- _PROBLEM DESCRIPTION_
Copy every line below that has the word "Daniel" in it.

- _AVAILABLE DATA_
►

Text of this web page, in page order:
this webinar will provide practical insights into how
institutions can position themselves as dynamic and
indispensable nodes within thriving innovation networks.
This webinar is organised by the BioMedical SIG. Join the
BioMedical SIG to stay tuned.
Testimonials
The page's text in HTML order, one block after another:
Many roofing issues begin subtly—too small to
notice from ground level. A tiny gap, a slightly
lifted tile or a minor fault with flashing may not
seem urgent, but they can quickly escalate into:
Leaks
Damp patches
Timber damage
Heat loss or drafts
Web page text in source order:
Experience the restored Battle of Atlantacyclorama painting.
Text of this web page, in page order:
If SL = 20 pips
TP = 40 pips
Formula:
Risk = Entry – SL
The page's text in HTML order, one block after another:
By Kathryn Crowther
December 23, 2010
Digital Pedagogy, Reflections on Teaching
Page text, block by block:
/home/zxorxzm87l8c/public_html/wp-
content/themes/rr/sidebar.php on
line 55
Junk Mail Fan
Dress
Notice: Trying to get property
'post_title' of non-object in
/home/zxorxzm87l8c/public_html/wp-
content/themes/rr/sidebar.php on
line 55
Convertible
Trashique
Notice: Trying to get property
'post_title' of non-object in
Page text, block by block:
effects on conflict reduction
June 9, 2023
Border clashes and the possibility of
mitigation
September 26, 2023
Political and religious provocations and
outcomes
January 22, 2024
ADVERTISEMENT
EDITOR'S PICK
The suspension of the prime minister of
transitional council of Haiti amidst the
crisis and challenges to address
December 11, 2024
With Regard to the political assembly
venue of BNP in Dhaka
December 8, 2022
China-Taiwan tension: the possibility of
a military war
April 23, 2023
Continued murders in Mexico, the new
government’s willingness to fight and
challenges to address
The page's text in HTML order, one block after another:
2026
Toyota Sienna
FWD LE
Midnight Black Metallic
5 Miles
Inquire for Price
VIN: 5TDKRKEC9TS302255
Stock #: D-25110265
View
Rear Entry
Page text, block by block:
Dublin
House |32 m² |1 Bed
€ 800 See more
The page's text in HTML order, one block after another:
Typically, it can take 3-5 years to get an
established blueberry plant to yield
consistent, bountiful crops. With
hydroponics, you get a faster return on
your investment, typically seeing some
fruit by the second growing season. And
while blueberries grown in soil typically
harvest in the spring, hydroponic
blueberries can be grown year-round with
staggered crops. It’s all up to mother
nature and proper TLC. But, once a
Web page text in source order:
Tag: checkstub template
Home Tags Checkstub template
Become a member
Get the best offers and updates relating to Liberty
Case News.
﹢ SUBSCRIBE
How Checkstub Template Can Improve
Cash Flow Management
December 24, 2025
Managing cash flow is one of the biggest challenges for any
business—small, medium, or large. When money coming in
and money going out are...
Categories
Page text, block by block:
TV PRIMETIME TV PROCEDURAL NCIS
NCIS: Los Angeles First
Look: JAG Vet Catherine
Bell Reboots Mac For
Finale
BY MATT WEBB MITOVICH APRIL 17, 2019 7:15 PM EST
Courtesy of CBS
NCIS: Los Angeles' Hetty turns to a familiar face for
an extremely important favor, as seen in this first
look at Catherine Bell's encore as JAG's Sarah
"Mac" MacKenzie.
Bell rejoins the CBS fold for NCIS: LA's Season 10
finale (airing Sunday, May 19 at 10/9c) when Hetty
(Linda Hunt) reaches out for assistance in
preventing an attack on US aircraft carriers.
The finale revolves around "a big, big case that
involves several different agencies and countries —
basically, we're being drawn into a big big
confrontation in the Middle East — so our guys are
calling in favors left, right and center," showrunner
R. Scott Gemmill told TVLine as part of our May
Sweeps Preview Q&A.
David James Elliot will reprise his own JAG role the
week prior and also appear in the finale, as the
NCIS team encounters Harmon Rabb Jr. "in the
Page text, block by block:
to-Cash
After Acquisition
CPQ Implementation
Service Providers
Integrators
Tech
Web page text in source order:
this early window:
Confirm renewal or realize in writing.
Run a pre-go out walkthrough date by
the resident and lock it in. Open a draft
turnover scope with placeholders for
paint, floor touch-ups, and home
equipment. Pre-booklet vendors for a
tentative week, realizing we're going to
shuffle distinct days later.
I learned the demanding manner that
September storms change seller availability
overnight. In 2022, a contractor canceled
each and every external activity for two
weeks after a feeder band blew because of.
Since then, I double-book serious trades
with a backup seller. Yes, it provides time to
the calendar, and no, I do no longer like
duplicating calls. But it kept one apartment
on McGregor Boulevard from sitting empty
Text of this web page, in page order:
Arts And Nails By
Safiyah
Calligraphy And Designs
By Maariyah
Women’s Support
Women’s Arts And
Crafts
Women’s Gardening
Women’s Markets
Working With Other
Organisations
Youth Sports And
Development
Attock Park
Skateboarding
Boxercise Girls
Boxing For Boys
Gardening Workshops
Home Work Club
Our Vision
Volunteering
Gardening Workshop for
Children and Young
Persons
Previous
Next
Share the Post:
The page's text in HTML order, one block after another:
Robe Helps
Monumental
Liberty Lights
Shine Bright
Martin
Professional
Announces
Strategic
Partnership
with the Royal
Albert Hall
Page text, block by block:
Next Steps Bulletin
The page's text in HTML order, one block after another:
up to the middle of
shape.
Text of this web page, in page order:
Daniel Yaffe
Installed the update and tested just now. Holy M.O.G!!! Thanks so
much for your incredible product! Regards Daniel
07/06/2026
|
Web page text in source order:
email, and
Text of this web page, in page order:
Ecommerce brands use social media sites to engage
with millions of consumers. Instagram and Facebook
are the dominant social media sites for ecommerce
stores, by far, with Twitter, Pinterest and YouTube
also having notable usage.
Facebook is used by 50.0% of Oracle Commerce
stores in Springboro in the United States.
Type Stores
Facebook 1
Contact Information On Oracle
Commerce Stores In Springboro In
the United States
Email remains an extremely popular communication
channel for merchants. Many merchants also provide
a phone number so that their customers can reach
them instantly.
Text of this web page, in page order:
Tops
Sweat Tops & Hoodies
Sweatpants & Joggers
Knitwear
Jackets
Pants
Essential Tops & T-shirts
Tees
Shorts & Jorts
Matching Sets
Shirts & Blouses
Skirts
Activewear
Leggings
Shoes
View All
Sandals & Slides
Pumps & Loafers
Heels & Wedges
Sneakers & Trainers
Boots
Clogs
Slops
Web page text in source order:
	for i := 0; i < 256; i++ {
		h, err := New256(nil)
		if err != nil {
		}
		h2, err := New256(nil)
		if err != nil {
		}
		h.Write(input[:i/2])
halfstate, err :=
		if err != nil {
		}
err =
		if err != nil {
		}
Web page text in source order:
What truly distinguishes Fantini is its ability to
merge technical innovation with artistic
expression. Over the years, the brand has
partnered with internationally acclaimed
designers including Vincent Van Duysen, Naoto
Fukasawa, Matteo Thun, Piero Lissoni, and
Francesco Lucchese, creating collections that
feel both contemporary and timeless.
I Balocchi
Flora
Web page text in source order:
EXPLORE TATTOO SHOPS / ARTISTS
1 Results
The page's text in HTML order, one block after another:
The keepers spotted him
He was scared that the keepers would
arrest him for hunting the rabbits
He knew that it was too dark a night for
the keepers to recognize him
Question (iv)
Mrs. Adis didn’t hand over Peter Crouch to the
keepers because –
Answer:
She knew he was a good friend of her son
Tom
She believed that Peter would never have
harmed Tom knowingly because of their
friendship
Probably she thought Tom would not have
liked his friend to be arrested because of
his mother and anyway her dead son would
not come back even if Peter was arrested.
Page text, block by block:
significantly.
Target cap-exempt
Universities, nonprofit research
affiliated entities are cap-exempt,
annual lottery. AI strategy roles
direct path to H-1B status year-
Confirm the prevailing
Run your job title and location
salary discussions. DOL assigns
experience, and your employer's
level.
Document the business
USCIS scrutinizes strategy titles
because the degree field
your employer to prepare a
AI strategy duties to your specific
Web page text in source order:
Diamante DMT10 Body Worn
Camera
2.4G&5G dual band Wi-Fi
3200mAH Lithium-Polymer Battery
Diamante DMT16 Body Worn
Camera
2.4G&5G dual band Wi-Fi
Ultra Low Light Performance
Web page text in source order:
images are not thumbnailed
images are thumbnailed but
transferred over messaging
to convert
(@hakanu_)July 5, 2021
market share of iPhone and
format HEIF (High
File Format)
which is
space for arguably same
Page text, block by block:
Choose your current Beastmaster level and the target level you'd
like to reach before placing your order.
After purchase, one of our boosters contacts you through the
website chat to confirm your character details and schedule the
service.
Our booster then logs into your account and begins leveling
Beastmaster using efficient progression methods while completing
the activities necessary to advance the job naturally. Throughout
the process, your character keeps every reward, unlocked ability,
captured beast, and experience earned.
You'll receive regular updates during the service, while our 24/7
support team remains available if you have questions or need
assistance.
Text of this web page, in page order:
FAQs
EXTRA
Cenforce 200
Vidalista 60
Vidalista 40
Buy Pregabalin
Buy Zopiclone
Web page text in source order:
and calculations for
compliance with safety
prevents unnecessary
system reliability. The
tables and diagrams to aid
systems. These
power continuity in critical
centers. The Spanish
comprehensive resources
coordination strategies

◄

- _WRITTEN SOLUTION_
Daniel Yaffe
much for your incredible product! Regards Daniel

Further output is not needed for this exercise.